Almost all sysfs attributes are declared statically so the optimization
of taking the key from the attribute structure saves modifying a lot of
code and makes the code that exists easy to get correct.
Dynamically allocated attributes break in a pretty obvious way when you
try to use them with lockdep enabled so I think we have a reasonable
solution.
>> > Another idea is to have A's method temporarily drop the sysfs readlock.
>> > Of course that would put the onus on the USB core of guaranteeing that
>> > A cannot be removed while this happens, but we can handle that.
>>
>> Yeah, that's an easier way out. Please make it a proper sysfs API
>> call tho so that people working on sysfs later can know of the special
>> case.
>
> I will.
>
> Would it be better to release just the lockdep annotation while
> continuing to hold the actual lock, or to really drop the lock?

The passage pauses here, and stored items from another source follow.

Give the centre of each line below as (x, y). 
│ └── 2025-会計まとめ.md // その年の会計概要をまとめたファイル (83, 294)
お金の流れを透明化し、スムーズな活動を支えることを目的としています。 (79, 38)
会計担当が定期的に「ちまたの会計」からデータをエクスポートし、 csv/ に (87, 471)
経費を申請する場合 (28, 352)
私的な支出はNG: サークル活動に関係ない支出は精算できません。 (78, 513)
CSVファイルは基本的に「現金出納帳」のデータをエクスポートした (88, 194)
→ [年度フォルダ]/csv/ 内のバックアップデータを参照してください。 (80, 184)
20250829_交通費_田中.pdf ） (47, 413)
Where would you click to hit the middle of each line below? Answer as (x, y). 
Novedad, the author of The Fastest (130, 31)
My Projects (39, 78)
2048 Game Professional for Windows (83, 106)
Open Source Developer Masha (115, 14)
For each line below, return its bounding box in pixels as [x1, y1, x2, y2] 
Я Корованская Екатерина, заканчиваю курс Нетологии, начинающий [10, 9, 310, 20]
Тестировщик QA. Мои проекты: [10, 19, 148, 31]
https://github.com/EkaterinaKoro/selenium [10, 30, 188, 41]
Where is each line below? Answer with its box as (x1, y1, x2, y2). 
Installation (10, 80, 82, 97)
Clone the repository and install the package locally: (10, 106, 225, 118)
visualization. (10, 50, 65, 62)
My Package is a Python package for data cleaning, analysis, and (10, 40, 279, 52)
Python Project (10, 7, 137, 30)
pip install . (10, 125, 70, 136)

We can't really drop the ``lock''. That would imply not waiting for
all of the methods using a sysfs attributes not to finish before we
remove a sysfs attribute. Kaboom!
Probably what would be better would figure out how to sneak in something
that for this file we tell lockdep to ignore it like you do the device
locks. As you do for the device layer locking.

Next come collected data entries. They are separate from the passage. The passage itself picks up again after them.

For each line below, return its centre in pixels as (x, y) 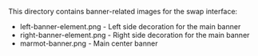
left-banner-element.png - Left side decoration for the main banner (130, 26)
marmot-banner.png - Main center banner (89, 43)
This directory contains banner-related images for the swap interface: (123, 11)
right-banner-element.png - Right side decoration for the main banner (135, 35)
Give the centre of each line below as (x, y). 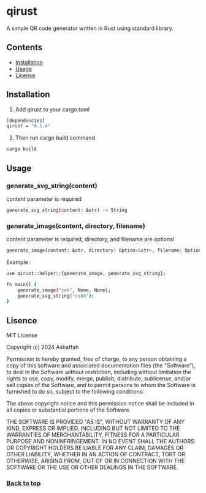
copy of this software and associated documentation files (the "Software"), (101, 366)
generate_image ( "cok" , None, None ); (64, 290)
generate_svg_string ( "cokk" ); (56, 296)
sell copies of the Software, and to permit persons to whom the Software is (101, 385)
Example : (19, 262)
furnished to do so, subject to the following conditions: (75, 392)
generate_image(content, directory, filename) (76, 226)
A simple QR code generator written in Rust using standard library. (90, 28)
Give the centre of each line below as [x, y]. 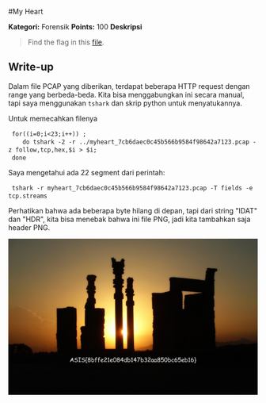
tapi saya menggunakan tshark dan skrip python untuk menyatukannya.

I don't like the choices available at this junction. I have seen some
nasty ABBA deadlocks with sysfs, and anything that makes those easier to
see.
One thing that looks promising after reading lwn yesterday is what Al
and Oleg are doing with fput and a per task work queue that runs before
we return to user space. If you could use that we could have our
cake and eat it too. You could schedule the work in a work queue but
you could also be guaranteed that there are not any locking problems.
Do you think you could investigate that possibility?